DIRECTIONS FOR THIS TASK -
Within the records below, find each line that holds the string "products", then copy it.

(Source records)
──────────────────────────────

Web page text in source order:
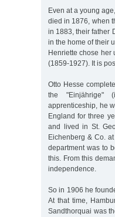
Even at a young
died in 1876, when
in 1883, their father
in the home of their
Henriette chose her
(1859-1927). It is
Otto Hesse
the "Einjährige"
apprenticeship, he
England for three
and lived in St.
Eichenberg & Co.
department was to
this. From this
independence.
So in 1906 he
At that time,
Sandthorquai was
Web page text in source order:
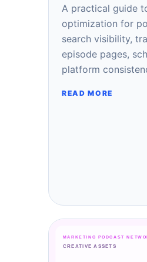
A practical guide
optimization for
search visibility,
episode pages,
platform
READ MORE
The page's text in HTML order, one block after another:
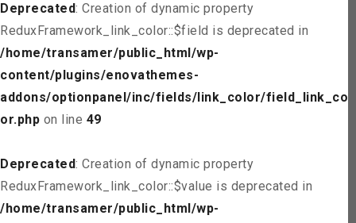
Deprecated: Creation of dynamic property
ReduxFramework_link_color::$field is deprecated in
/home/transamer/public_html/wp-
content/plugins/enovathemes-
addons/optionpanel/inc/fields/link_color/field_link_col
or.php on line 49
Deprecated: Creation of dynamic property
ReduxFramework_link_color::$value is deprecated in
/home/transamer/public_html/wp-
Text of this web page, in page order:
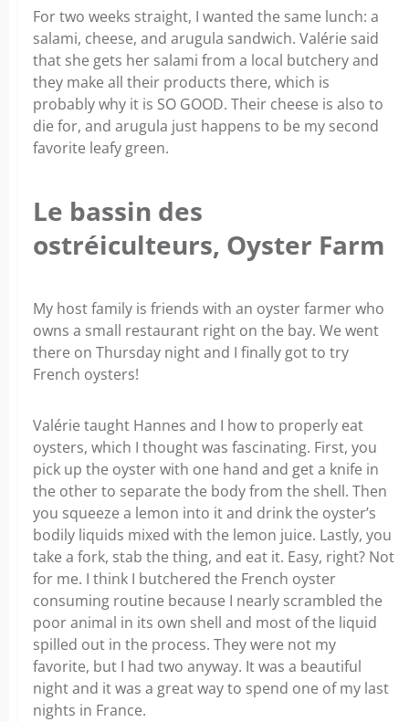
For two weeks straight, I wanted the same lunch: a
salami, cheese, and arugula sandwich. Valérie said
that she gets her salami from a local butchery and
they make all their products there, which is
probably why it is SO GOOD. Their cheese is also to
die for, and arugula just happens to be my second
favorite leafy green.
Le bassin des
ostréiculteurs, Oyster Farm
My host family is friends with an oyster farmer who
owns a small restaurant right on the bay. We went
there on Thursday night and I finally got to try
French oysters!
Valérie taught Hannes and I how to properly eat
oysters, which I thought was fascinating. First, you
pick up the oyster with one hand and get a knife in
the other to separate the body from the shell. Then
you squeeze a lemon into it and drink the oyster’s
bodily liquids mixed with the lemon juice. Lastly, you
take a fork, stab the thing, and eat it. Easy, right? Not
for me. I think I butchered the French oyster
consuming routine because I nearly scrambled the
poor animal in its own shell and most of the liquid
spilled out in the process. They were not my
favorite, but I had two anyway. It was a beautiful
night and it was a great way to spend one of my last
nights in France.
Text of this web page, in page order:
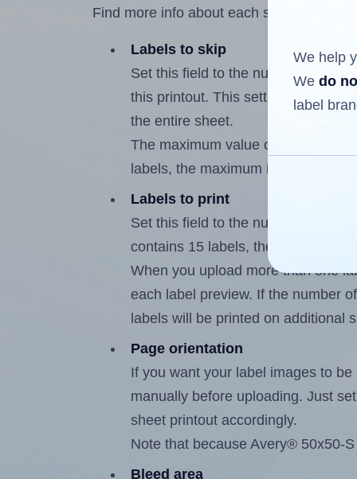
Find more info about each setting below.
Labels to skip
Set this field to the number of
this printout. This setting lets you
the entire sheet.
The maximum value of this field is
labels, the maximum is 14.
Labels to print
Set this field to the number of
contains 15 labels, the maximum
When you upload more than one
each label preview. If the number
labels will be printed on additional
Page orientation
If you want your label images to
manually before uploading. Just
sheet printout accordingly.
Note that because Avery® 50x50-
Bleed area
We help
We do
label
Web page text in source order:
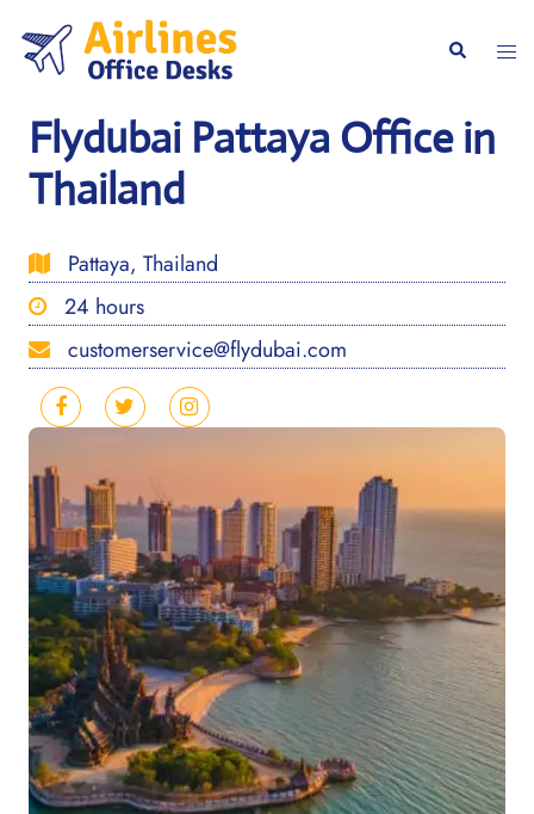
content
Search
Flydubai Pattaya Office in
Thailand
Pattaya, Thailand
24 hours
customerservice@flydubai.com
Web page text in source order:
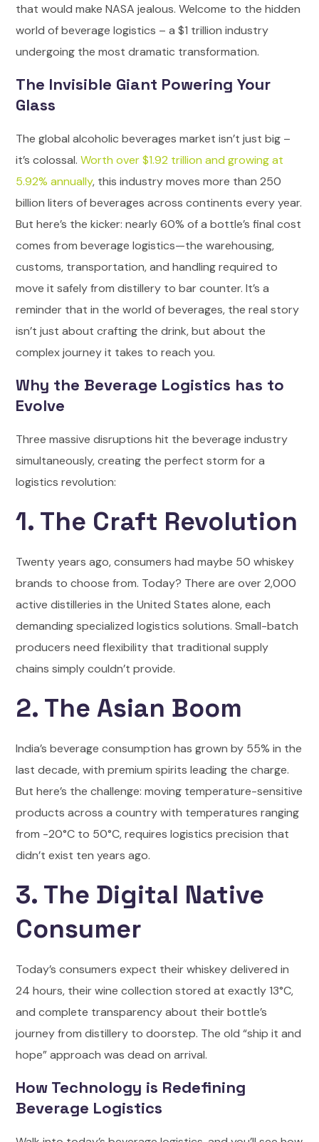
that would make NASA jealous.Welcome to the hidden
world of beverage logistics – a $1 trillion industry
undergoing the most dramatic transformation.
The Invisible Giant Powering Your
Glass
The global alcoholic beverages market isn’t just big –
it’s colossal.Worth over $1.92 trillion and growing at
5.92% annually, this industry moves more than 250
billion liters of beverages across continents every year.
But here’s the kicker: nearly 60% of a bottle’s final cost
comes from beverage logistics—the warehousing,
customs, transportation, and handling required to
move it safely from distillery to bar counter. It’s a
reminder that in the world of beverages, the real story
isn’t just about crafting the drink, but about the
complex journey it takes to reach you.
Why the Beverage Logistics has to
Evolve
Three massive disruptions hit the beverage industry
simultaneously, creating the perfect storm for a
logistics revolution:
1. The Craft Revolution
Twenty years ago, consumers had maybe 50 whiskey
brands to choose from. Today? There are over 2,000
active distilleries in the United States alone, each
demanding specialized logistics solutions. Small-batch
producers need flexibility that traditional supply
chains simply couldn’t provide.
2. The Asian Boom
India’s beverage consumption has grown by 55% in the
last decade, with premium spirits leading the charge.
But here’s the challenge: moving temperature-sensitive
products across a country with temperatures ranging
from -20°C to 50°C, requires logistics precision that
didn’t exist ten years ago.
3. The Digital Native
Consumer
Today’s consumers expect their whiskey delivered in
24 hours, their wine collection stored at exactly 13°C,
and complete transparency about their bottle’s
journey from distillery to doorstep. The old “ship it and
hope” approach was dead on arrival.
How Technology is Redefining
Beverage Logistics
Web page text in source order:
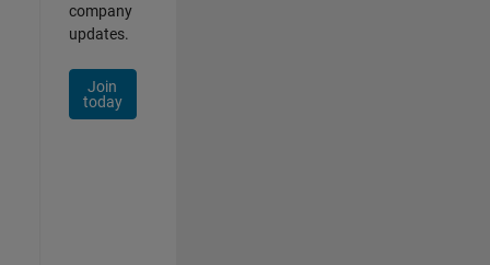
company
updates.
Join
today
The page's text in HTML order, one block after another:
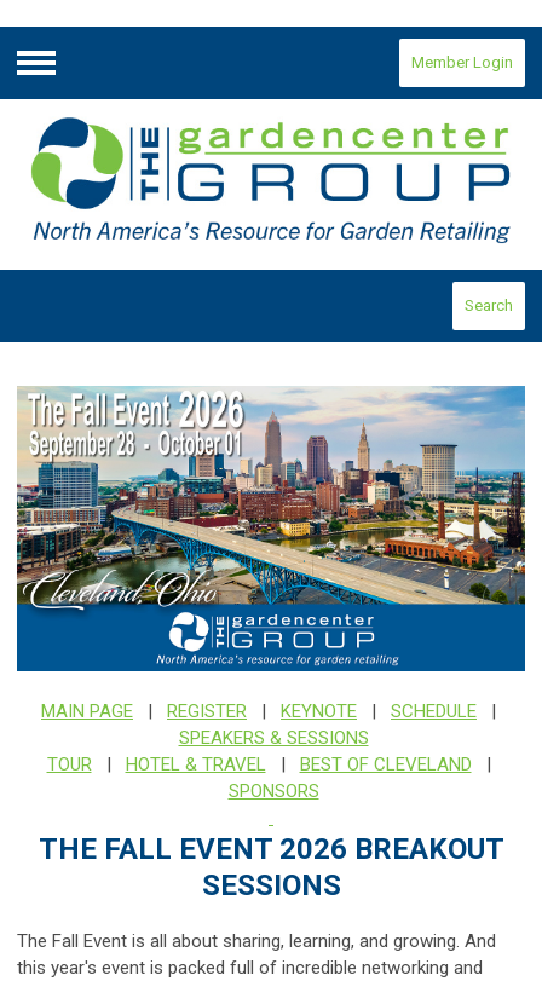
Menu
Member Login
Search
MAIN PAGE | REGISTER | KEYNOTE | SCHEDULE |
SPEAKERS & SESSIONS
TOUR| HOTEL & TRAVEL| BEST OF CLEVELAND |
SPONSORS
THE FALL EVENT 2026 BREAKOUT
SESSIONS
The Fall Event is all about sharing, learning, and growing. And
this year's event is packed full of incredible networking and
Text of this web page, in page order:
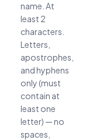
name. At
least 2
characters.
Letters,
apostrophes,
and hyphens
only (must
contain at
least one
letter) — no
spaces,
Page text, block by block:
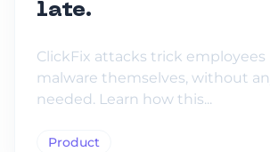
late.
ClickFix attacks trick
malware themselves, without
needed. Learn how this...
Product
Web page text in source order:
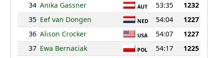
34 Anika Gassner AUT 53:35
1232
35 Eef van Dongen NED 54:04
1227
36 Alison Crocker USA 54:07
1227
37 Ewa Bernaciak POL 54:17
1225
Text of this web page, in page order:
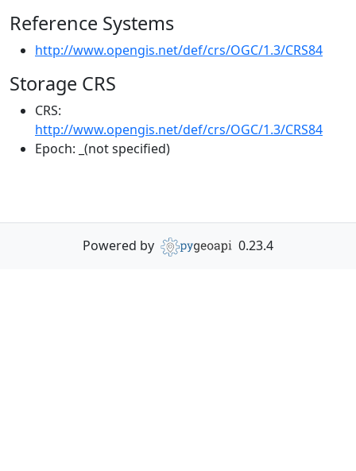
Reference Systems
http://www.opengis.net/def/crs/OGC/1.3/CRS84
Storage CRS
CRS:
http://www.opengis.net/def/crs/OGC/1.3/CRS84
Epoch: _(not specified)
Powered by 0.23.4
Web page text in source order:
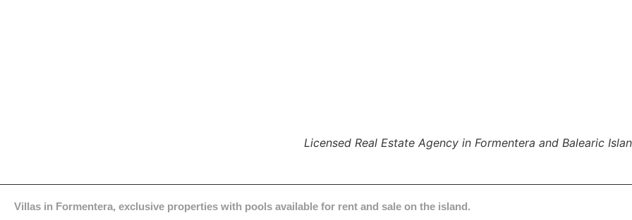
Licensed Real Estate Agency in Formentera and Balearic
Villas in Formentera, exclusive properties with pools available for rent and sale on the island.
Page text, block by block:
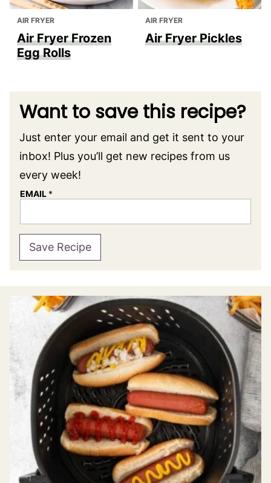
AIR FRYER
Air Fryer Frozen
Egg Rolls
AIR FRYER
Air Fryer Pickles
Want to save this recipe?
Just enter your email and get it sent to your
inbox! Plus you’ll get new recipes from us
every week!
EMAIL *
Save Recipe
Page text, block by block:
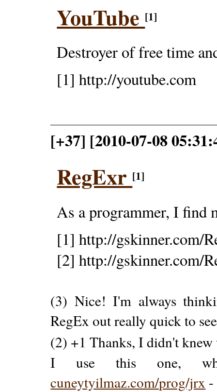
YouTube [1]
Destroyer of free time
[1] http://youtube.com
[+37] [2010-07-08
RegExr [1]
As a programmer, I find
[1] http://gskinner.com/
[2] http://gskinner.com/
(3) Nice! I'm always
RegEx out really quick to
(2) +1 Thanks, I didn't
I use this one,
cuneytyilmaz.com/prog/jrx -
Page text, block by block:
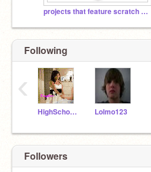
projects that feature scratch cats
Following
HighSchoolMusical911 Lolmo123
‹
Followers
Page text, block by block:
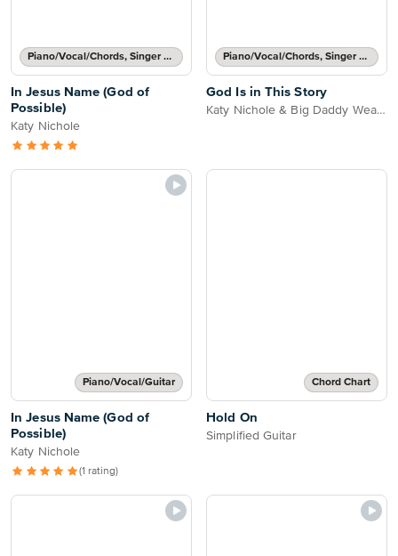
Piano/Vocal/Chords, Singer Pro
In Jesus Name (God of
Possible)
Katy Nichole
Piano/Vocal/Chords, Singer Pro
God Is in This Story
Katy Nichole & Big Daddy Weave
Piano/Vocal/Guitar
In Jesus Name (God of
Possible)
Katy Nichole
(1 rating)
Chord Chart
Hold On
Simplified Guitar
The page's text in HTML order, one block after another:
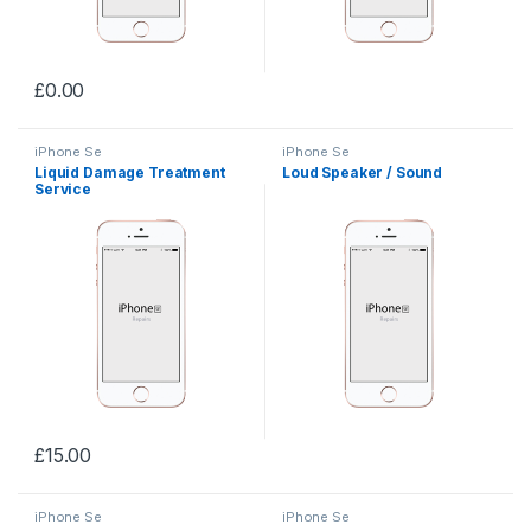
£0.00
iPhone Se
Liquid Damage Treatment
Service
£15.00
iPhone Se
Loud Speaker / Sound
iPhone Se iPhone Se
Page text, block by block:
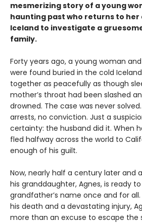
mesmerizing story of a young
haunting past who returns to her
Iceland to investigate a
family.
Forty years ago, a young woman
were found buried in the cold
together as peacefully as though
mother’s throat had been slashed
drowned. The case was never
arrests, no conviction. Just a
certainty: the husband did it. When
fled halfway across the world to
enough of his guilt.
Now, nearly half a century later and
his granddaughter, Agnes, is ready
grandfather’s name once and for
his death and a devastating injury,
more than an excuse to escape the
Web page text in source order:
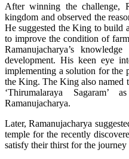
After winning the challenge,
kingdom and observed the
He suggested the King to build
to improve the condition of
Ramanujacharya’s
development. His keen eye
implementing a solution for the
the King. The King also named
‘Thirumalaraya
Ramanujacharya.
Later, Ramanujacharya
temple for the recently
satisfy their thirst for the
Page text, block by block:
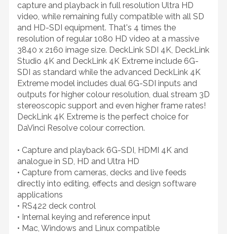
capture and playback in full resolution Ultra HD
video, while remaining fully compatible with all SD
and HD-SDI equipment. That's 4 times the
resolution of regular 1080 HD video at a massive
3840 x 2160 image size. DeckLink SDI 4K, DeckLink
Studio 4K and DeckLink 4K Extreme include 6G-
SDI as standard while the advanced DeckLink 4K
Extreme model includes dual 6G-SDI inputs and
outputs for higher colour resolution, dual stream 3D
stereoscopic support and even higher frame rates!
DeckLink 4K Extreme is the perfect choice for
DaVinci Resolve colour correction.
• Capture and playback 6G-SDI, HDMI 4K and
analogue in SD, HD and Ultra HD
• Capture from cameras, decks and live feeds
directly into editing, effects and design software
applications
• RS422 deck control
• Internal keying and reference input
• Mac, Windows and Linux compatible
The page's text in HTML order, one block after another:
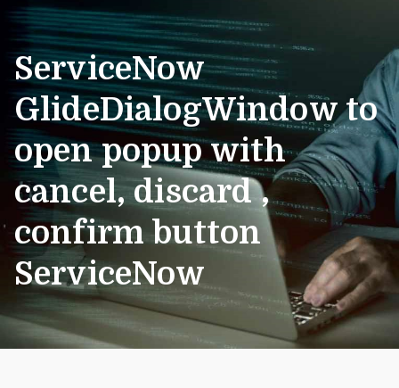
ServiceNow
GlideDialogWindow to
open popup with
cancel, discard ,
confirm button
ServiceNow
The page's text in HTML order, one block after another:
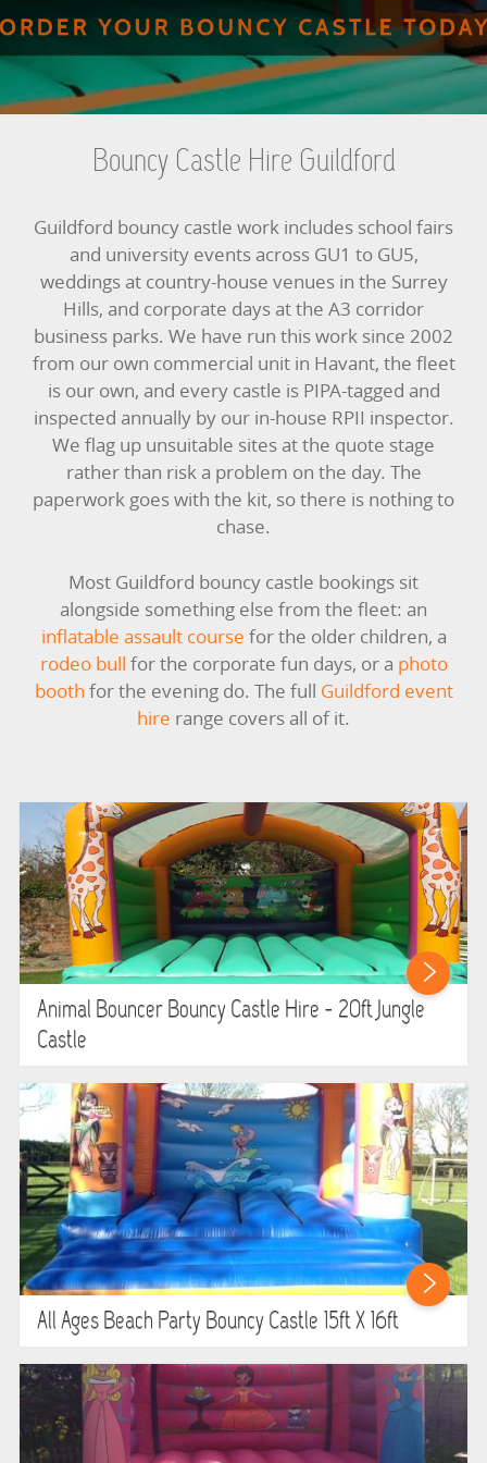
CHRISTMAS PARTY ENTERTAINMENT
CLIMBING WALL
ELECTRONIC GAMES
FAIRGROUND HIRE
FOOTBALL GAMES
GARDEN GAMES
GAMES
PEDAL GO KARTS
LARGE INFLATABLES
MEGA SLIDES
PHOTO BOOTH HIRE
RODEO RIDES
SIMULATORS
SPORTS & COMPETITIVE
STALLS & CARNIVAL GAMES
SCHOOL EVENT HIRE
WINTER PARTY HIRE
LASER QUEST
NEW ADDITIONS
PARTY FAVOURITES
ABOUT US
PRICING INFORMATION
TESTIMONIALS
Bouncy Castle Hire Guildford
Guildford bouncy castle work includes school fairs
and university events across GU1 to GU5,
weddings at country-house venues in the Surrey
Hills, and corporate days at the A3 corridor
business parks. We have run this work since 2002
from our own commercial unit in Havant, the fleet
is our own, and every castle is PIPA-tagged and
inspected annually by our in-house RPII inspector.
We flag up unsuitable sites at the quote stage
rather than risk a problem on the day. The
paperwork goes with the kit, so there is nothing to
chase.
Most Guildford bouncy castle bookings sit
alongside something else from the fleet: an
inflatable assault course for the older children, a
rodeo bull for the corporate fun days, or a photo
booth for the evening do. The full Guildford event
hire range covers all of it.
Animal Bouncer Bouncy Castle Hire - 20ft Jungle
Castle
All Ages Beach Party Bouncy Castle 15ft X 16ft
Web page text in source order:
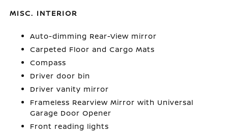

──────────────────────────────

TASK OUTPUT -
they make all their products there, which is
products across a country with temperatures ranging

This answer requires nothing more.